# What's being said in this video?



## Anglicanorthodoxy (Aug 28, 2016)

https://www.youtube.com/watch?v=57RrQgURHJk
This video features Roger Scruton ( a man who's done great work in certain areas) talking about time, eternity, and the afterlife. I watched the video, and I was a bit confused . Obviously he's not a Christian, but he seems to contradict himself a bit. He seems to be saying that there might be a God, but that there is no afterlife. This guy seems very similar to Kant in some ways I'm young, and haven't yet studied philosophy at a college level, so maybe I'm getting confused by his terminology. Could someone give me an idea of what he's saying, and give a Christian response to it?( if there's one to be given)
Thanks


----------



## Afterthought (Aug 29, 2016)

I only had time to watch the video once. Here is what I got.

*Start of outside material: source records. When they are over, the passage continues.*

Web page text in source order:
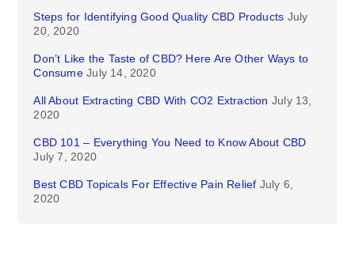
Steps for Identifying Good Quality CBD Products July
20, 2020
Don’t Like the Taste of CBD? Here Are Other Ways to
Consume July 14, 2020
All About Extracting CBD With CO2 Extraction July 13,
2020
CBD 101 – Everything You Need to Know About CBD
July 7, 2020
Best CBD Topicals For Effective Pain Relief July 6,
2020

He is saying that there is no God, and people need to learn how to deal with it. For himself, personally, he thinks he should use his time for the betterment of self and others, and he has arrived at an idea of God that helps him deal with it. His "idea of God" could be interpreted in the Kantian sense of God being a necessary for the practical reason, but it is not clear to me from the video whether that is what he is saying.

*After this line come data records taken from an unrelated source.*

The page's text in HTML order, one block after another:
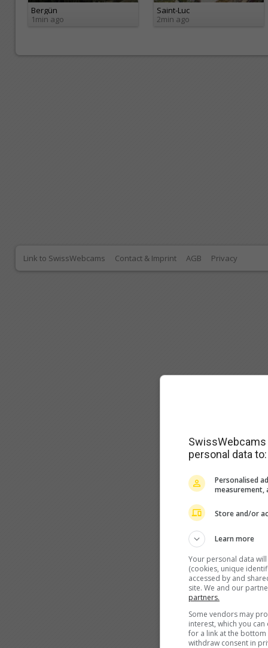
Bergün
1min ago
Saint-Luc
2min ago
Link to SwissWebcams Contact & Imprint AGB Privacy
personal data to:
Personalised
measurement,
Store and/or
Learn more
Your personal data
(cookies, unique
accessed by and
site. We and our
partners.
Some vendors may
interest, which you
for a link at the
withdraw consent in

He also at various points has said that the afterlife is a mystery, like time. Yet, he also clearly talks in a way that seems to deny it. It is possible that he personally holds the afterlife a mystery but is explaining how he would view things if there were none. The afterlife is a necessary belief for some people in order to live "properly." And also to die "properly" (he believes it better to die calmly than screaming).

He then tries to talk about eternity by saying our 70 years of life, each moment of them, should be treated as eternal. Because once we die, we are done, and so we will not miss our loss of time.

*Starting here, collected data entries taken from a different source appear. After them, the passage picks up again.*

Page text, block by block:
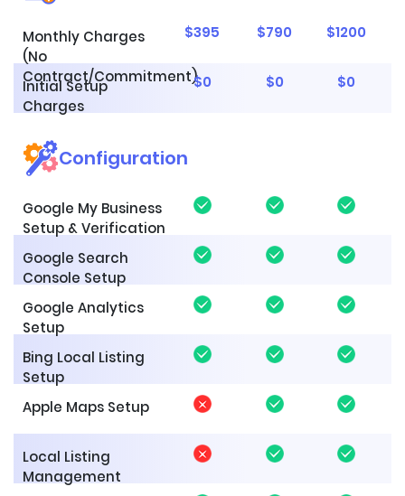
Monthly Charges
(No
Contract/Commitment)
$395 $790 $1200
Initial Setup
Charges
$0 $0 $0
Configuration
Google My Business
Setup & Verification
Google Search
Console Setup
Google Analytics
Setup
Bing Local Listing
Setup
Apple Maps Setup
Local Listing
Management

Brief response: He equivocates on "eternity." Eternity is not about perception, but freedom from the constraint of time. Eternal life is a continuance of our life in a conscious fashion.

The biggest issue (which is in part due to the constraints of a Youtube video) is that he doesn't really prove any of his statements. It seems to be more of a conversation one might have with a friend over coffee or something, filled with one's philosophical speculations and opinions, rather than a serious philosophical argument that one writes down in a treatise. It seems though that one flaw may remain if he did write a treatise: Whence the notion of what constitutes "proper living?" Why should he personally live for the betterment of things? What's so great about going calmly into death? These questions require an absolute, which he is unable to give in his worldview.


----------



## johnny (Aug 30, 2016)

Didn't watch the clip but read the wiki page on him. Another conservative atheist philosopher looking for a moral compass that doesn't exist within the confines of his own worldview.
Why does he bother to ask that question in the first place? Perhaps because it makes him money. 

I do like some of his insights though.


----------